Task details:
Only lines with the string "occur" should be returned from the data below.

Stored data
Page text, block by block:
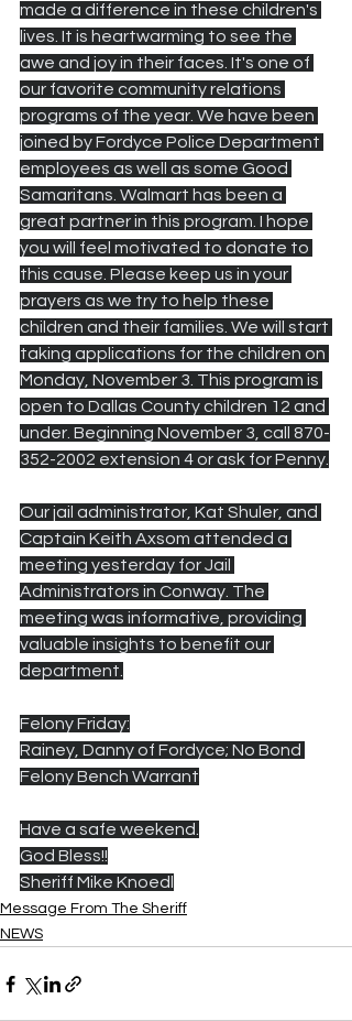
made a difference in these children's
lives. It is heartwarming to see the
awe and joy in their faces. It's one of
our favorite community relations
programs of the year. We have been
joined by Fordyce Police Department
employees as well as some Good
Samaritans. Walmart has been a
great partner in this program. I hope
you will feel motivated to donate to
this cause. Please keep us in your
prayers as we try to help these
children and their families. We will start
taking applications for the children on
Monday, November 3. This program is
open to Dallas County children 12 and
under. Beginning November 3, call 870-
352-2002 extension 4 or ask for Penny.
Our jail administrator, Kat Shuler, and
Captain Keith Axsom attended a
meeting yesterday for Jail
Administrators in Conway. The
meeting was informative, providing
valuable insights to benefit our
department.
Felony Friday:
Rainey, Danny of Fordyce; No Bond
Felony Bench Warrant
Have a safe weekend.
God Bless!!
Sheriff Mike Knoedl
Message From The Sheriff
NEWS
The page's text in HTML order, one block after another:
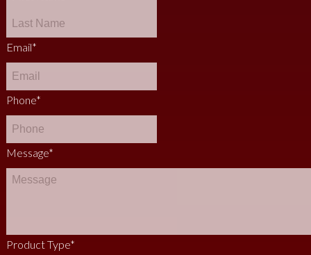
Email*
Phone*
Message*
Product Type*
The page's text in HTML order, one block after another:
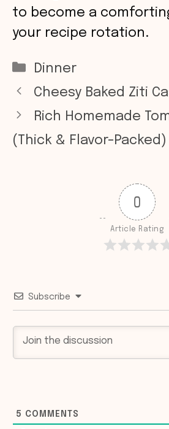
to become a
your recipe rotation.
Categories
Dinner
Cheesy Baked Ziti
Rich Homemade
(Thick & Flavor-Packed)
0
Article Rating
Subscribe
5 COMMENTS
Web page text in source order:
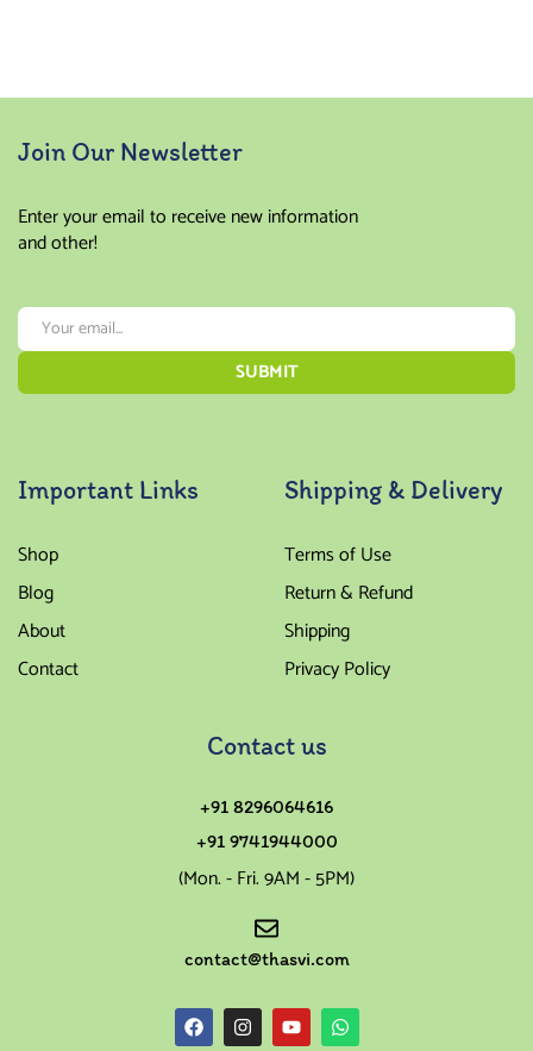
Join Our Newsletter
Enter your email to receive new information
and other!
Important Links
Shop
Blog
About
Contact
Shipping & Delivery
Terms of Use
Return & Refund
Shipping
Privacy Policy
Contact us
+91 8296064616
+91 9741944000
(Mon. - Fri. 9AM - 5PM)
contact@thasvi.com
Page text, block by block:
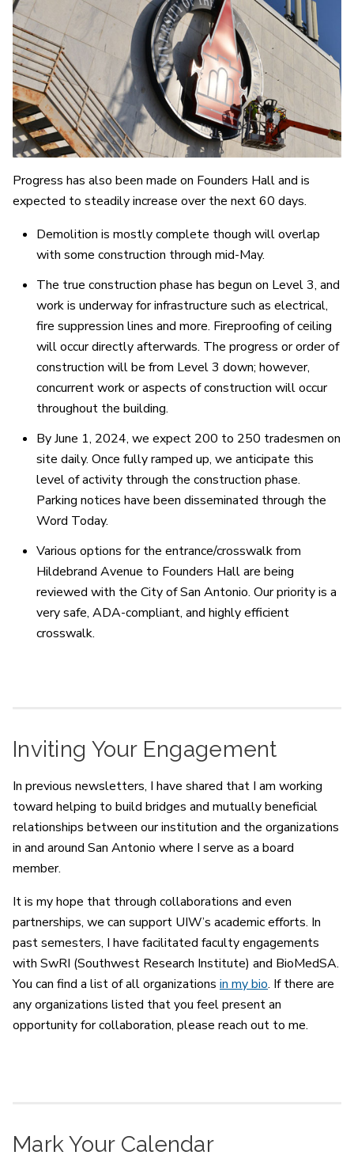
Progress has also been made on Founders Hall and is
expected to steadily increase over the next 60 days.
Demolition is mostly complete though will overlap
with some construction through mid-May.
The true construction phase has begun on Level 3, and
work is underway for infrastructure such as electrical,
fire suppression lines and more. Fireproofing of ceiling
will occur directly afterwards. The progress or order of
construction will be from Level 3 down; however,
concurrent work or aspects of construction will occur
throughout the building.
By June 1, 2024, we expect 200 to 250 tradesmen on
site daily. Once fully ramped up, we anticipate this
level of activity through the construction phase.
Parking notices have been disseminated through the
Word Today.
Various options for the entrance/crosswalk from
Hildebrand Avenue to Founders Hall are being
reviewed with the City of San Antonio. Our priority is a
very safe, ADA-compliant, and highly efficient
crosswalk.
Inviting Your Engagement
In previous newsletters, I have shared that I am working
toward helping to build bridges and mutually beneficial
relationships between our institution and the organizations
in and around San Antonio where I serve as a board
member.
It is my hope that through collaborations and even
partnerships, we can support UIW’s academic efforts. In
past semesters, I have facilitated faculty engagements
with SwRI (Southwest Research Institute) and BioMedSA.
You can find a list of all organizations in my bio. If there are
any organizations listed that you feel present an
opportunity for collaboration, please reach out to me.
Mark Your Calendar
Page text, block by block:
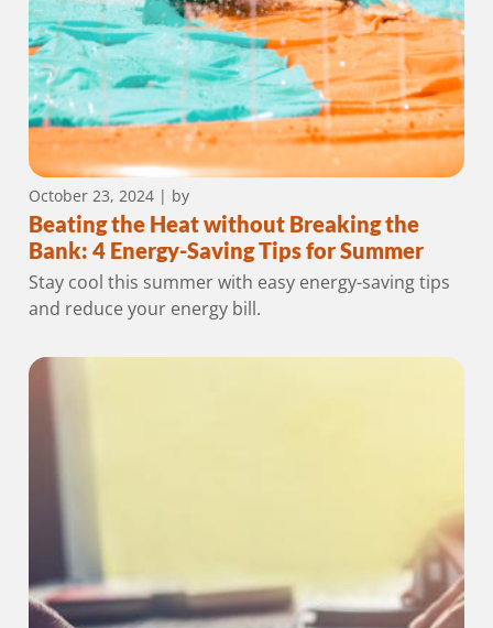
October 23, 2024| by
Beating the Heat without Breaking the
Bank: 4 Energy-Saving Tips for Summer
Stay cool this summer with easy energy-saving tips
and reduce your energy bill.
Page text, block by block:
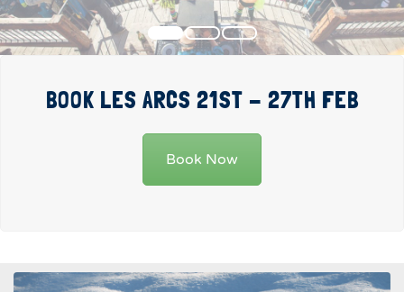
BOOK LES ARCS 21ST - 27TH FEB
Book Now

Solution for this problem:
will occur directly afterwards. The progress or order of
concurrent work or aspects of construction will occur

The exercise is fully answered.